Malaria continues to resist elimination efforts, even as vaccines and treatments become easier to access. Despite substantial progress, the disease remains a serious global threat. According to the World Health Organization, in 2023 there were an estimated 597,000 malaria-related deaths and 263 million cases worldwide. Preventive measures such as insecticide-treated bed nets and indoor spraying remain key strategies, and diagnostic testing and treatments are essential for managing infections.

Yet each tool faces limits. Mosquitoes are developing resistance to insecticides. Parasites are evolving resistance to treatments. Diagnostics often require lab settings or fail to detect infections early or at low levels. Malaria must be managed at many points—from the mosquito bite to parasite growth to detection—but the current tools are not equally effective at every stage.

Materials science is now stepping into this space with a new class of engineered substances: two-dimensional (2D) materials, particularly graphene and its variants. Graphene is a single sheet of carbon atoms arranged in a hexagonal pattern, known for its exceptional strength, electrical conductivity, and chemical reactivity. These properties make it promising for applications that require both sensitivity and selectivity, such as detecting tiny amounts of biomolecules or blocking microscopic particles.

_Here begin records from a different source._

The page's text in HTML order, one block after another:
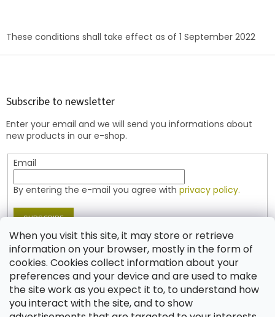
When you visit this site, it may store or retrieve
information on your browser, mostly in the form of
cookies. Cookies collect information about your
preferences and your device and are used to make
the site work as you expect it to, to understand how
you interact with the site, and to show
These conditions shall take effect as of 1 September 2022
F
Subscribe to newsletter
Enter your email and we will send you informations about
new products in our e-shop.
Email
By entering the e-mail you agree with privacy policy.
SUBSCRIBE
Contact
shop @jablonex.com
+420 774 431 432 (English)
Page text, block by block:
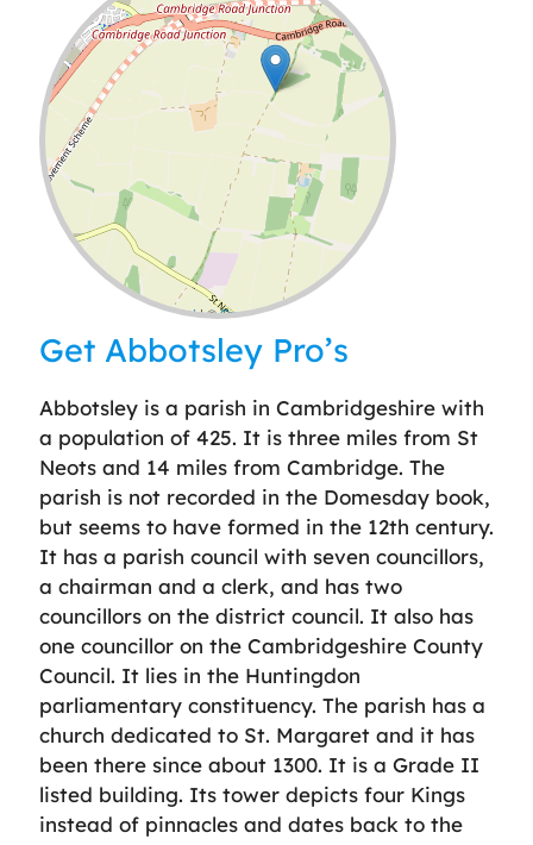
Leaflet| ©OpenStreetMap
Get Abbotsley Pro’s
Abbotsley is a parish in Cambridgeshire with
a population of 425. It is three miles from St
Neots and 14 miles from Cambridge. The
parish is not recorded in the Domesday book,
but seems to have formed in the 12th century.
It has a parish council with seven councillors,
a chairman and a clerk, and has two
councillors on the district council. It also has
one councillor on the Cambridgeshire County
Council. It lies in the Huntingdon
parliamentary constituency. The parish has a
church dedicated to St. Margaret and it has
been there since about 1300. It is a Grade II
listed building. Its tower depicts four Kings
instead of pinnacles and dates back to the
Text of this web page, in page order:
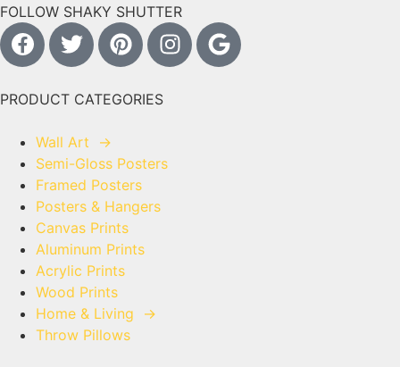
FOLLOW SHAKY SHUTTER
PRODUCT CATEGORIES
Wall Art →
Semi-Gloss Posters
Framed Posters
Posters & Hangers
Canvas Prints
Aluminum Prints
Acrylic Prints
Wood Prints
Home & Living →
Throw Pillows
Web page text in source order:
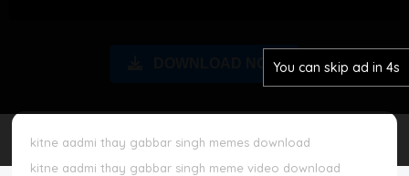
Request Meme
DOWNLOAD NOWYou can skip ad in 3s
kitne aadmi thay gabbar singh memes download
kitne aadmi thay gabbar singh meme video download
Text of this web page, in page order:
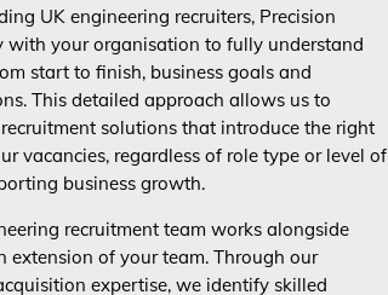
UK engineering recruiters, Precision
with your organisation to fully understand
start to finish, business goals and
This detailed approach allows us to
solutions that introduce the right
vacancies, regardless of role type or level of
business growth.
recruitment team works alongside
extension of your team. Through our
expertise, we identify skilled
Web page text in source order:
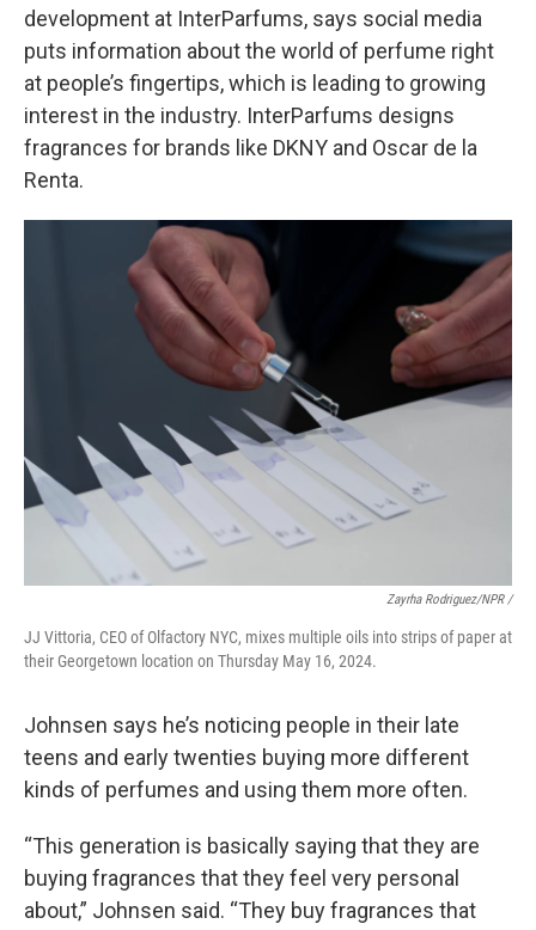
development at InterParfums, says social media
puts information about the world of perfume right
at people’s fingertips, which is leading to growing
interest in the industry. InterParfums designs
fragrances for brands like DKNY and Oscar de la
Renta.
Zayrha Rodriguez/NPR /
JJ Vittoria, CEO of Olfactory NYC, mixes multiple oils into strips of paper at
their Georgetown location on Thursday May 16, 2024.
Johnsen says he’s noticing people in their late
teens and early twenties buying more different
kinds of perfumes and using them more often.
“This generation is basically saying that they are
buying fragrances that they feel very personal
about,” Johnsen said. “They buy fragrances that
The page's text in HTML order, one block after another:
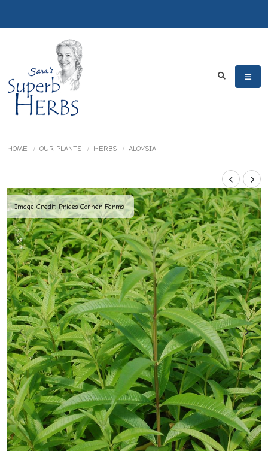
HOME OUR PLANTS HERBS ALOYSIA
Image Credit: Prides Corner Farms
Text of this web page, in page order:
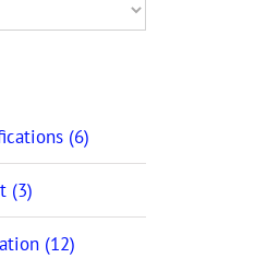
(6)
(3)
(12)
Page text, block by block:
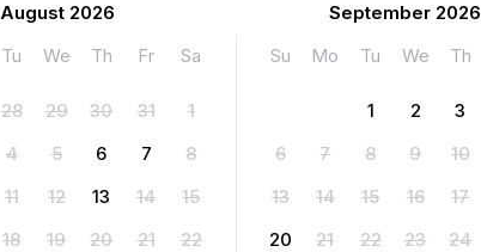
August 2026
Tu We Th Fr Sa
28 29 30 31
1
4 5 6 7
8
11 12 13 14
15
18 19 20 21
22
September 2026
Su
Mo Tu We Th
1 2 3
6
7 8 9 10
13
14 15 16 17
20
21 22 23 24
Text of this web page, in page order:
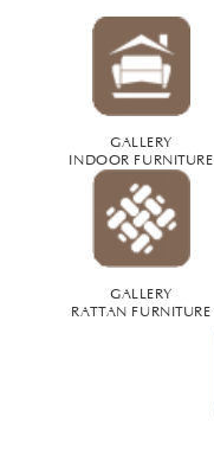
GALLERY
INDOOR FURNITURE
GALLERY
RATTAN FURNITURE

Figure 1: Graphene in the fight against malaria. I) Material based on a diversity of graphene (e.g., 0D, 1D, 2D, 3D, monolayer, multilayer, and nanosheet) with chemical properties of strong strength, high mobility, high transparency, good heat conductivity, biocompatibility, and chemical stability; II) advanced devices (e.g., nanofabrication of graphene quantum dots, surface plasmon resonance biosensing chip) demonstrating antimalarial characteristics can be used for III) malaria treatment (i.e., enhanced predation efficiency of natural enemies, prevented P. falciparum bites by acting as physical barrier, interference P. falciparum sense the human body, the superior loading capacity of graphene oxide nanosheets (GOns) for essential biomolecules required for the growth and development of malaria parasites resulted in the depletion of vital nutrients, diagnosis malaria by rapid detection of DNA, RBC, lactate dehydrogenase (LDH), and nanodrug delivery system with high toxicity against malaria mosquitoes) at IV) different stages of malaria development from injection of sporozoites by an infected mosquito to multiplication of merozoites in RBCs. This review contributes to a better understanding of the opportunities and challenges associated with graphene-based materials in the fight against malaria, offering valuable guidance for future research and development in this important area. [downloaded from https://advanced.onlinelibrary.wiley.com/doi/10.1002/anbr.202300130]

Berger’s August 17, 2025 article delves into further detail, Note: A link has been removed,

A comprehensive review published in Advanced NanoBiomed Research (“The Comprehensive Roadmap Toward Malaria Elimination Using Graphene and its Promising 2D Analogs”) outlines how graphene and similar materials could be systematically applied across multiple stages of malaria control.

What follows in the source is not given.